Where the material below has a line containing "- Assepticamente adicionar", start repeating exactly, and keep going through the line containing "Especificações Técnicas", with no other lines.

BEGIN RECORDS

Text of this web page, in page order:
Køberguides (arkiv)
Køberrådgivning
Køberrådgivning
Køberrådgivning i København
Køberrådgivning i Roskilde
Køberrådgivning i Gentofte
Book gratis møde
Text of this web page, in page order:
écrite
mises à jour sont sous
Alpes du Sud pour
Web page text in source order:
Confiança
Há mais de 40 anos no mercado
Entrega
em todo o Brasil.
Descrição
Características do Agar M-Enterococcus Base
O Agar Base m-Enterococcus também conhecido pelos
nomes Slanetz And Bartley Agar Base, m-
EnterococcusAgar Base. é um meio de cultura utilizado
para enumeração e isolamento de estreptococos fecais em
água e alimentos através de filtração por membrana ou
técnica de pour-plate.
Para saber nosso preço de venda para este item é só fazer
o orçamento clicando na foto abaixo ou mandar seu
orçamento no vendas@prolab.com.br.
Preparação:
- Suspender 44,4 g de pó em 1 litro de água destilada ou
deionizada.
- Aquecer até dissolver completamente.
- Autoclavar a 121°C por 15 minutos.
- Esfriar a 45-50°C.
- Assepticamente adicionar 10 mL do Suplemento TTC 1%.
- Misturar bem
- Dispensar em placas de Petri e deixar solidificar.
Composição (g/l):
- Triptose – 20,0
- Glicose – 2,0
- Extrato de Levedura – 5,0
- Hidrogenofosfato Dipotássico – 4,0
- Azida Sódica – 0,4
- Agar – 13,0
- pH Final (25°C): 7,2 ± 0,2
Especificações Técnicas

END RECORDS
BEGIN RECORDS

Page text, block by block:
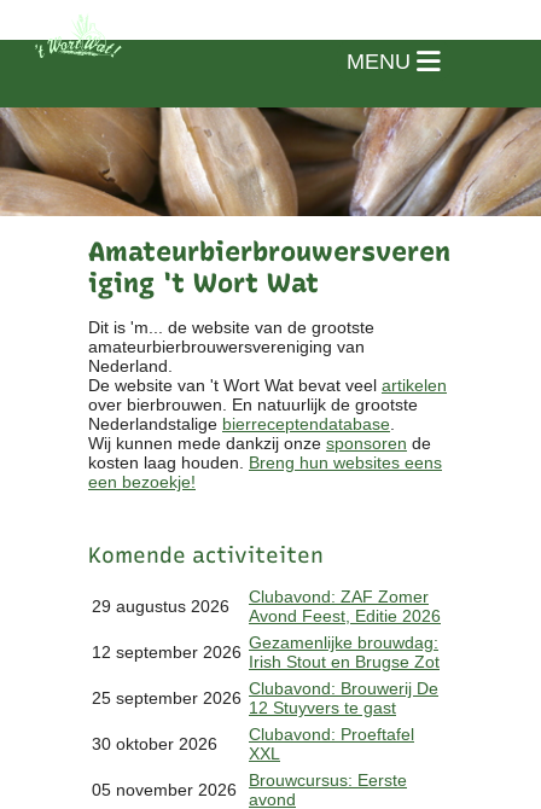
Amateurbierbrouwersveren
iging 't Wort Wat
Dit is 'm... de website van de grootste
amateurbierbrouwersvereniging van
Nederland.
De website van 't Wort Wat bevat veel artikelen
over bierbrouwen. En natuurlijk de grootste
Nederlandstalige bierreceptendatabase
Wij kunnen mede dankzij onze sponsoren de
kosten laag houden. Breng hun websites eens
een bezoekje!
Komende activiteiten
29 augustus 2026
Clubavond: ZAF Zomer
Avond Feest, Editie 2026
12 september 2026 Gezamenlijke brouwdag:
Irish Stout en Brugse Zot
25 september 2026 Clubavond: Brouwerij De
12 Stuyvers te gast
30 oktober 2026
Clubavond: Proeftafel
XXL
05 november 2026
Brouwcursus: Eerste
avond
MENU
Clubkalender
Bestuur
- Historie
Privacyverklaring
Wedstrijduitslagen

END RECORDS

__TASK OUTPUT__
- Assepticamente adicionar 10 mL do Suplemento TTC 1%.
- Misturar bem
- Dispensar em placas de Petri e deixar solidificar.
Composição (g/l):
- Triptose – 20,0
- Glicose – 2,0
- Extrato de Levedura – 5,0
- Hidrogenofosfato Dipotássico – 4,0
- Azida Sódica – 0,4
- Agar – 13,0
- pH Final (25°C): 7,2 ± 0,2
Especificações Técnicas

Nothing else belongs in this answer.